> What the task requires:
This task calls for copying every line of the records that includes the word "harvest".

Stored data entries
___
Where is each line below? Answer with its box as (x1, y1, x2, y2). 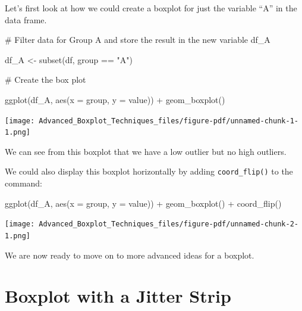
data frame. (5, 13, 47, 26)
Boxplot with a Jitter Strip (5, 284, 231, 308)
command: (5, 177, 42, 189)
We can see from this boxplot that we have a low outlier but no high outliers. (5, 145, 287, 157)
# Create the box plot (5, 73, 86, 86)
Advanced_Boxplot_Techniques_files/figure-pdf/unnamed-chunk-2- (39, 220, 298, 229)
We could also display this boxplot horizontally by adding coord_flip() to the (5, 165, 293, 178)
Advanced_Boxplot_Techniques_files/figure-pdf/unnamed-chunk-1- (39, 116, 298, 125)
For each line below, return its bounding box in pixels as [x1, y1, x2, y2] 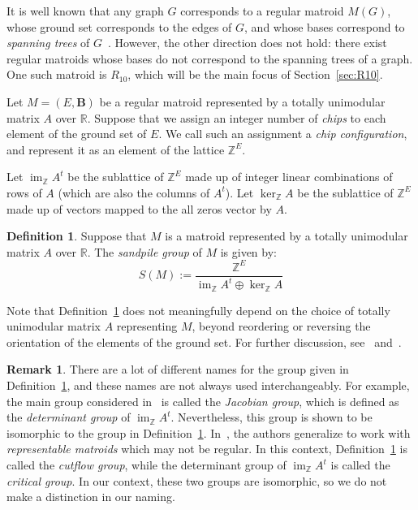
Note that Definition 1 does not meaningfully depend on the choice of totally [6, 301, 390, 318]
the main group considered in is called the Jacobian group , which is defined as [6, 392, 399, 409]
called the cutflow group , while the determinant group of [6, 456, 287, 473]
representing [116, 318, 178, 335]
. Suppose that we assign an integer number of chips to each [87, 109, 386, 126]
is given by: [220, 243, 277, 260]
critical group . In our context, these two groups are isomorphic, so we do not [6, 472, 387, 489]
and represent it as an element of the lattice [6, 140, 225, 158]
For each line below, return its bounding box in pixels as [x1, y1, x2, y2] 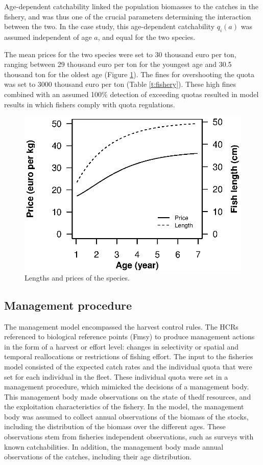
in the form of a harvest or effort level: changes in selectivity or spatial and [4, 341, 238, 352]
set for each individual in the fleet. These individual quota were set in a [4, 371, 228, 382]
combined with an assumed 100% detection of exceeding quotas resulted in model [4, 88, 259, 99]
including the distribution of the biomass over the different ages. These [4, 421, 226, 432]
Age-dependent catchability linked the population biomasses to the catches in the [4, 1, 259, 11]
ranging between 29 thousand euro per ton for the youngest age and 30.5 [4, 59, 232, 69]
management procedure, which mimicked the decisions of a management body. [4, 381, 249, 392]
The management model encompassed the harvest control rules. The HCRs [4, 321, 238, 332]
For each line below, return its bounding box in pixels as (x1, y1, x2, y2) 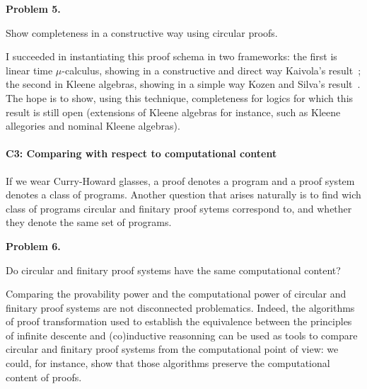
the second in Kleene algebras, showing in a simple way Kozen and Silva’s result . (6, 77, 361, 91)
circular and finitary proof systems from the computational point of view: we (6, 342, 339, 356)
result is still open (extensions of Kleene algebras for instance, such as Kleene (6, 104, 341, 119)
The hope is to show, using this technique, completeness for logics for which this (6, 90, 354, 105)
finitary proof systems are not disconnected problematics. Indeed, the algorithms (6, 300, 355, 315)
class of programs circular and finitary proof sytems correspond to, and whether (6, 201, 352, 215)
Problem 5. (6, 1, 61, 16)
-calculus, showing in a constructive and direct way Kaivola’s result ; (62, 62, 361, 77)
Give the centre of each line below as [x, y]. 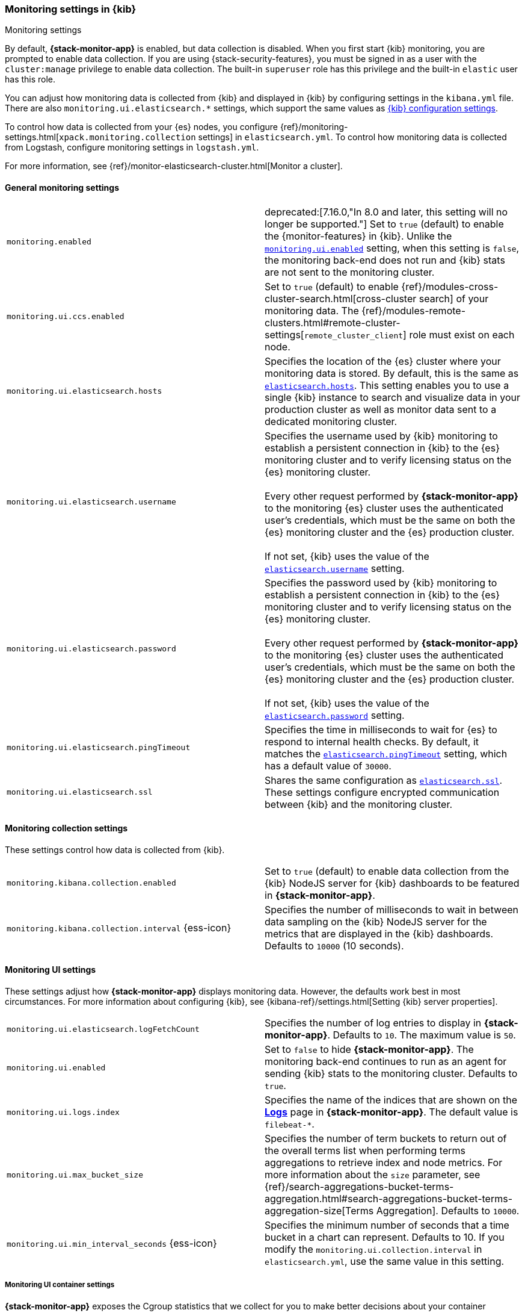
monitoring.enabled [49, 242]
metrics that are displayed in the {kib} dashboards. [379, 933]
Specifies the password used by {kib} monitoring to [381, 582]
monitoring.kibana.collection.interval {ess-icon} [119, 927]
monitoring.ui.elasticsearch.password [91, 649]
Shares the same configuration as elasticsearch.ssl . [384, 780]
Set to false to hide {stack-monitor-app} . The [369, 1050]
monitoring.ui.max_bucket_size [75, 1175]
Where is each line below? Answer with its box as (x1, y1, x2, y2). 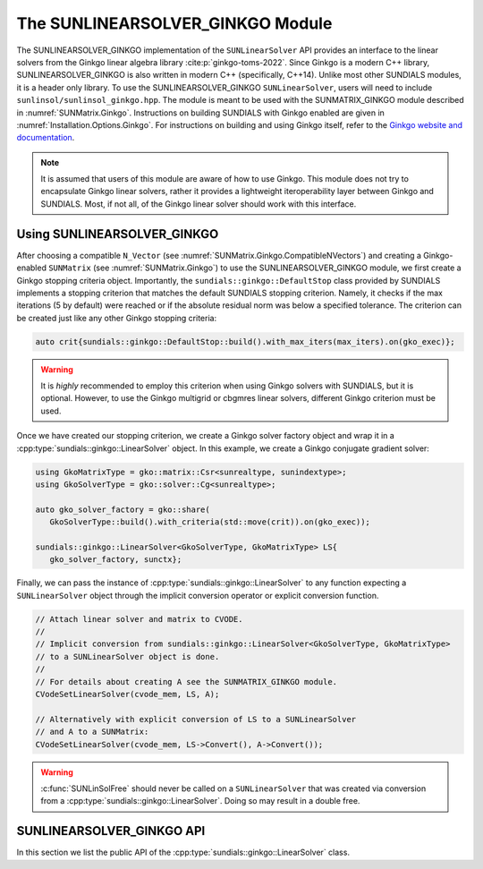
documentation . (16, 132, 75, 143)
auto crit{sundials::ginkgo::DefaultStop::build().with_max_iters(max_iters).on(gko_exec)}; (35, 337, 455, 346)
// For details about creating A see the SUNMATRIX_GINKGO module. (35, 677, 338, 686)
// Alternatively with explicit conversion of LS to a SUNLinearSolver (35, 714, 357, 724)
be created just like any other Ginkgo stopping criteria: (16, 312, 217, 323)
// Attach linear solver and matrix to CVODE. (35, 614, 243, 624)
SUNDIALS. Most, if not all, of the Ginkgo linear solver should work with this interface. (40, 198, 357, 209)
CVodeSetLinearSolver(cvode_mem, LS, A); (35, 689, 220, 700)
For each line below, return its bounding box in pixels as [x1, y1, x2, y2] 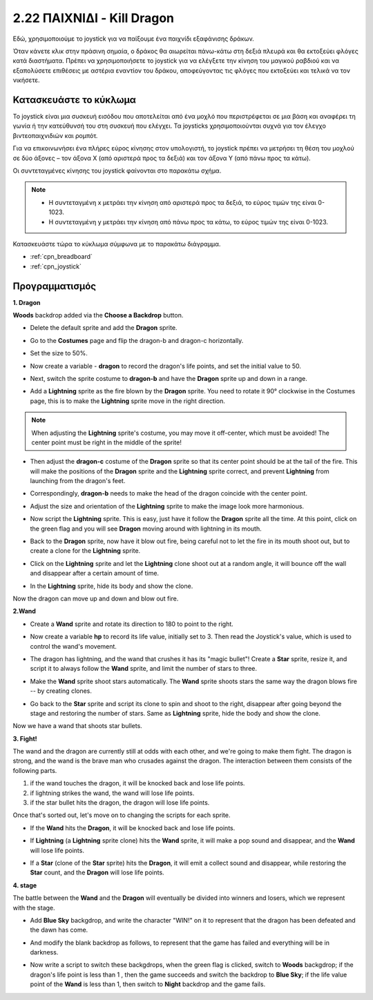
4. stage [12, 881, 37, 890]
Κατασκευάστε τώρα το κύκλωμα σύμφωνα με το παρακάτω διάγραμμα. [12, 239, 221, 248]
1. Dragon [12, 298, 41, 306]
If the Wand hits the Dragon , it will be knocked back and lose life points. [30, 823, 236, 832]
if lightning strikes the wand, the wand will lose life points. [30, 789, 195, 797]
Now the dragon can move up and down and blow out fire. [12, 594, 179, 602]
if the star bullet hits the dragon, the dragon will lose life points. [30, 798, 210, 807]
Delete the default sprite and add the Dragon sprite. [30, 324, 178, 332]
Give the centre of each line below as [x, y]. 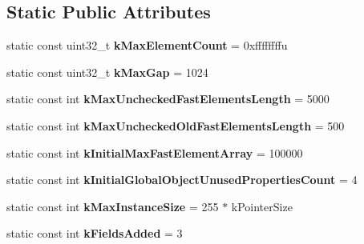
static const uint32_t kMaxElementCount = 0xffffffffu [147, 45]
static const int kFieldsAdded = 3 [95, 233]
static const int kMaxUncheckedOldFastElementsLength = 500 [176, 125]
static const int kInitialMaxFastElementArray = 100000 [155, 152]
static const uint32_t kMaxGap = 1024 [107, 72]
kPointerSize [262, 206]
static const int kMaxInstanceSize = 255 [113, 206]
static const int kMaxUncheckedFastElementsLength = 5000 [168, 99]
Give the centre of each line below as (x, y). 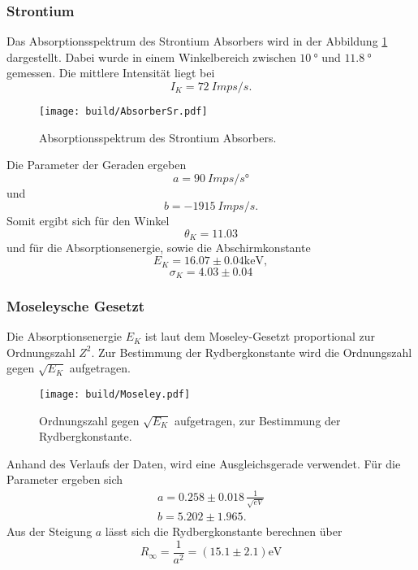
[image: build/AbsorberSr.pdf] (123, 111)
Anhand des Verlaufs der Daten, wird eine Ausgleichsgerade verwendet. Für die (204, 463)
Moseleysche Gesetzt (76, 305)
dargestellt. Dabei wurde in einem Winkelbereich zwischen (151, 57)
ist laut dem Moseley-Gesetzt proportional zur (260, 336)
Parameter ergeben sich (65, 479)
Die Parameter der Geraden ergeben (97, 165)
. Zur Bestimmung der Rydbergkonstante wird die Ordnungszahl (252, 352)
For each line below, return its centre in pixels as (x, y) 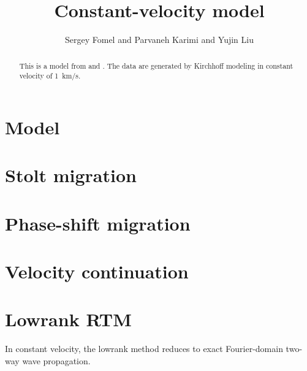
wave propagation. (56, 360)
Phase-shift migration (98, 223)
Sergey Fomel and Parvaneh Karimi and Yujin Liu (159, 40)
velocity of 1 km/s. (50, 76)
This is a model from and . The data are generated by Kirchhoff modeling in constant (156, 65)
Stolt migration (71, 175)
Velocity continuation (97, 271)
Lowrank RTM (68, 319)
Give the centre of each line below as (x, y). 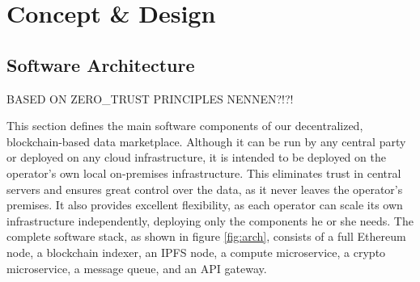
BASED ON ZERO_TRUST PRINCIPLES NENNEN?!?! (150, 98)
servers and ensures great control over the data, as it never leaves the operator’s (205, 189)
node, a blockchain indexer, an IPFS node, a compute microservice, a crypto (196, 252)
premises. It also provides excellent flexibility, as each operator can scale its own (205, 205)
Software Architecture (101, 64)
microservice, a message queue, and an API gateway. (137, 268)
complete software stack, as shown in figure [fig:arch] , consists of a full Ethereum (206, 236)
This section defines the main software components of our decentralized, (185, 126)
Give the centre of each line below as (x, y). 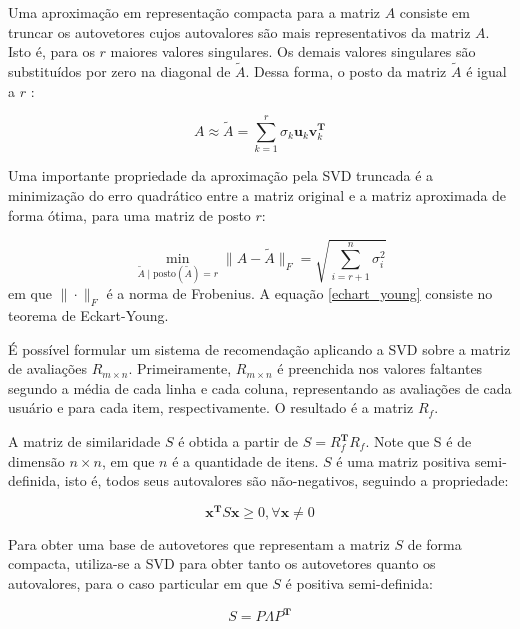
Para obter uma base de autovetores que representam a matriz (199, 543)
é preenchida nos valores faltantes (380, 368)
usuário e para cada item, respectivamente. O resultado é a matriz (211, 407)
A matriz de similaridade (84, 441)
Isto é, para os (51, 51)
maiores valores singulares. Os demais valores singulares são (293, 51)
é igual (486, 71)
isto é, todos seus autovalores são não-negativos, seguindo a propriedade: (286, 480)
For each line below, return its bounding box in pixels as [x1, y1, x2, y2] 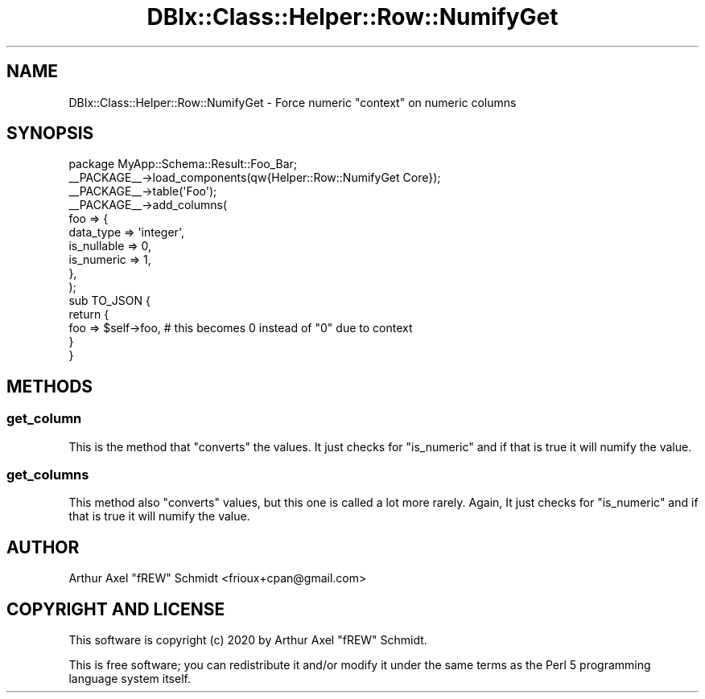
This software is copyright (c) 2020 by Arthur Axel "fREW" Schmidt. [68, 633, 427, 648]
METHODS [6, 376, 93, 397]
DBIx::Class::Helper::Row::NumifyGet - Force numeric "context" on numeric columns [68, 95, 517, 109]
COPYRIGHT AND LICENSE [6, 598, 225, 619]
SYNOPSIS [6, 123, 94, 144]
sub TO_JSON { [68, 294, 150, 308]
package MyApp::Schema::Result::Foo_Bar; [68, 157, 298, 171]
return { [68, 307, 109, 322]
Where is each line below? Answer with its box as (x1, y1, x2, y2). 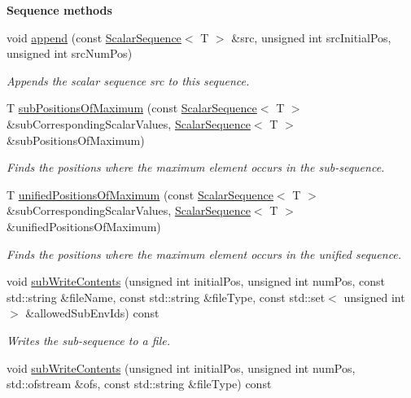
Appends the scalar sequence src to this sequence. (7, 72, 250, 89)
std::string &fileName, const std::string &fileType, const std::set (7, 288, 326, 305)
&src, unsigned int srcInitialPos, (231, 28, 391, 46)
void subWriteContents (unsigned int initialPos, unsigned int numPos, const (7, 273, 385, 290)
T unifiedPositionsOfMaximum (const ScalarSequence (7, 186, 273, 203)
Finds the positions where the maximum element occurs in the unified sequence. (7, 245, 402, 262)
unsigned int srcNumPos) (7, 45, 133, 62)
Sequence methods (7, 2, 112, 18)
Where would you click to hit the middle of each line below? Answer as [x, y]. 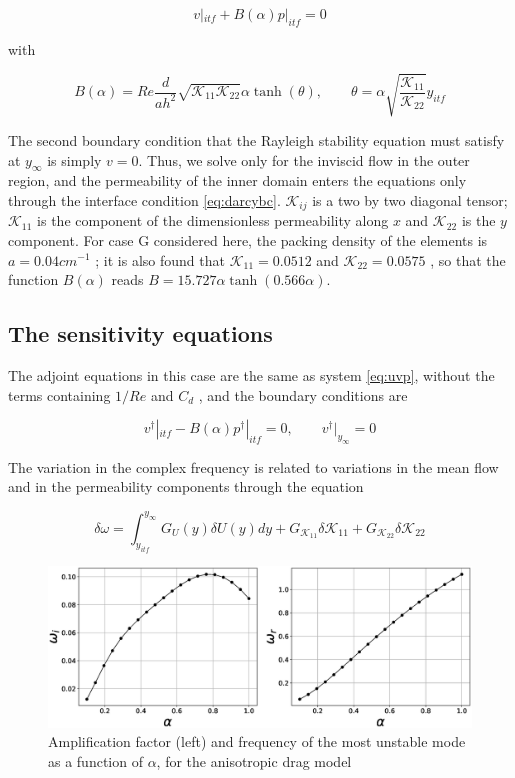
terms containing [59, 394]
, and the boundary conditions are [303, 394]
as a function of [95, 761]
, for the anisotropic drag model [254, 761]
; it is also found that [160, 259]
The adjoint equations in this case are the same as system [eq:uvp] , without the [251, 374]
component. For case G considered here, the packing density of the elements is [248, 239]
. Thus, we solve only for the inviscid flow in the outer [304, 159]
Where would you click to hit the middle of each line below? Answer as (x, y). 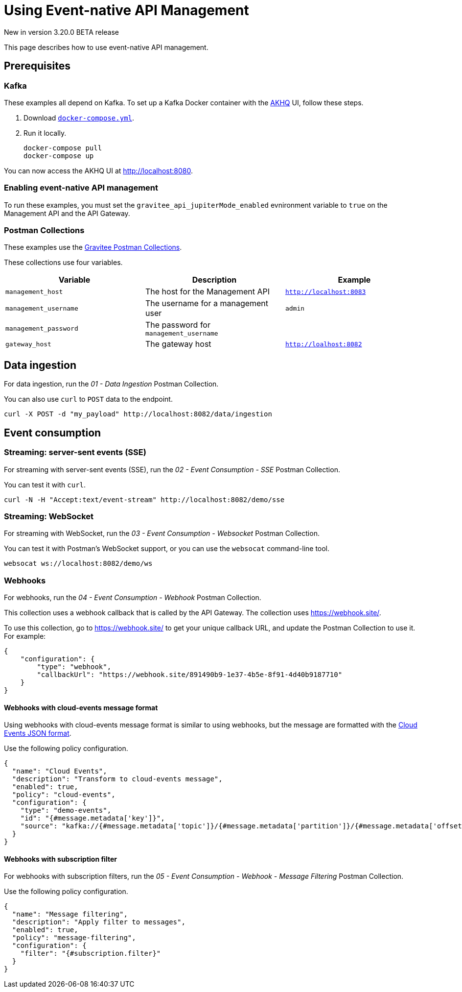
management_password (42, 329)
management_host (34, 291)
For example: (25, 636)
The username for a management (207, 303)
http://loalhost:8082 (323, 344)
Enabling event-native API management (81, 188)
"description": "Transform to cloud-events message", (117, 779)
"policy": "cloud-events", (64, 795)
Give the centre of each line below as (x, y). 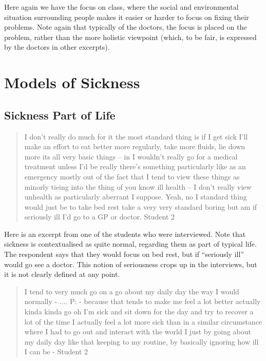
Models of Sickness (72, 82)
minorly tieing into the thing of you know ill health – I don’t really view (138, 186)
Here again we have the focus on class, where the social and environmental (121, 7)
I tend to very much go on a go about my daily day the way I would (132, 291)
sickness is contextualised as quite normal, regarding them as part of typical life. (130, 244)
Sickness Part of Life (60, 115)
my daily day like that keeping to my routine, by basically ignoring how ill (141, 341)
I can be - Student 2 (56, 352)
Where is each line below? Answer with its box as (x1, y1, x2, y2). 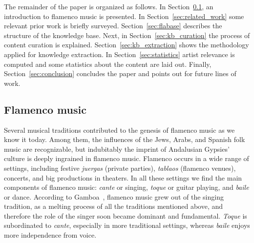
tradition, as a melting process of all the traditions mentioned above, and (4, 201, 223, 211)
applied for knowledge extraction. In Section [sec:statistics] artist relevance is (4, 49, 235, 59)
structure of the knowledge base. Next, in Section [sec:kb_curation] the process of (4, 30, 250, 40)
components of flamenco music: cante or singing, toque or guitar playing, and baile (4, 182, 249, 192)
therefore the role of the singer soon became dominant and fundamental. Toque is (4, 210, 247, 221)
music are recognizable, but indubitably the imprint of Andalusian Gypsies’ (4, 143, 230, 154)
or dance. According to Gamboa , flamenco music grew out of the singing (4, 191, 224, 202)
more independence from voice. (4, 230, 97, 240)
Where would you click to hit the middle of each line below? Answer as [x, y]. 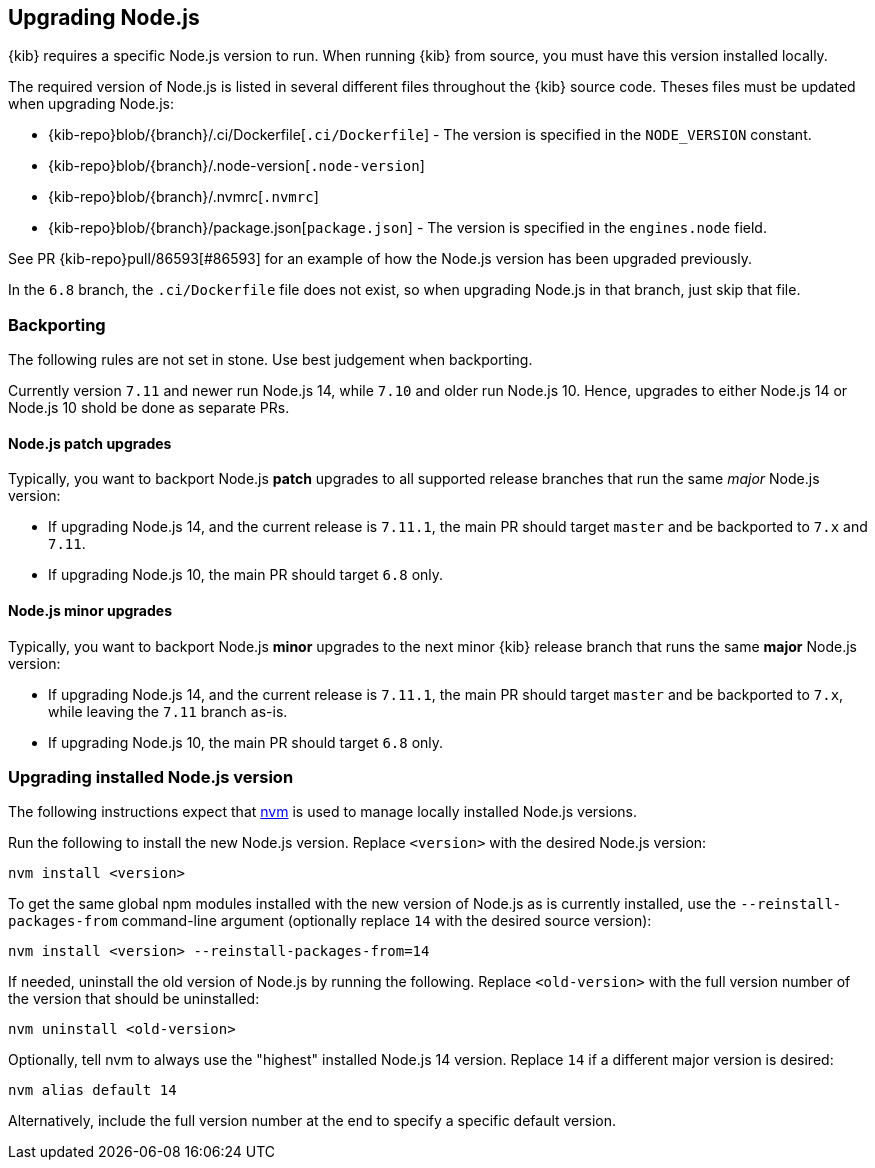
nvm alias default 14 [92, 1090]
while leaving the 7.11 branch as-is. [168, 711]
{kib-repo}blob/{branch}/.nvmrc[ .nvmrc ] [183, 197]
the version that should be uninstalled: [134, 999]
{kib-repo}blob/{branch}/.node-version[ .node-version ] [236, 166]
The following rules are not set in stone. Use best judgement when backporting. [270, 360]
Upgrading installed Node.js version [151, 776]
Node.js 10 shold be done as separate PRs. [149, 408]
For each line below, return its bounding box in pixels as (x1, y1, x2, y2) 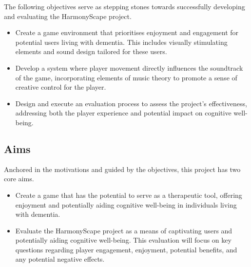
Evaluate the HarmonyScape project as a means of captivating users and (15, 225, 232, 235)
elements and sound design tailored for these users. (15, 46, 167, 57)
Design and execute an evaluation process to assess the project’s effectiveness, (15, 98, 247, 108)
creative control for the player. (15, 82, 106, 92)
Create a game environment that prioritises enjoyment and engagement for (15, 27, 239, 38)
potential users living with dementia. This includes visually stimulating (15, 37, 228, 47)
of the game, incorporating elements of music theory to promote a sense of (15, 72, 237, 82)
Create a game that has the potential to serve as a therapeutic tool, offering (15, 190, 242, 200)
___
> Expected answer:
in the form of a harvest or effort level: changes in selectivity or spatial and [4, 341, 238, 352]
The management model encompassed the harvest control rules. The HCRs [4, 321, 238, 332]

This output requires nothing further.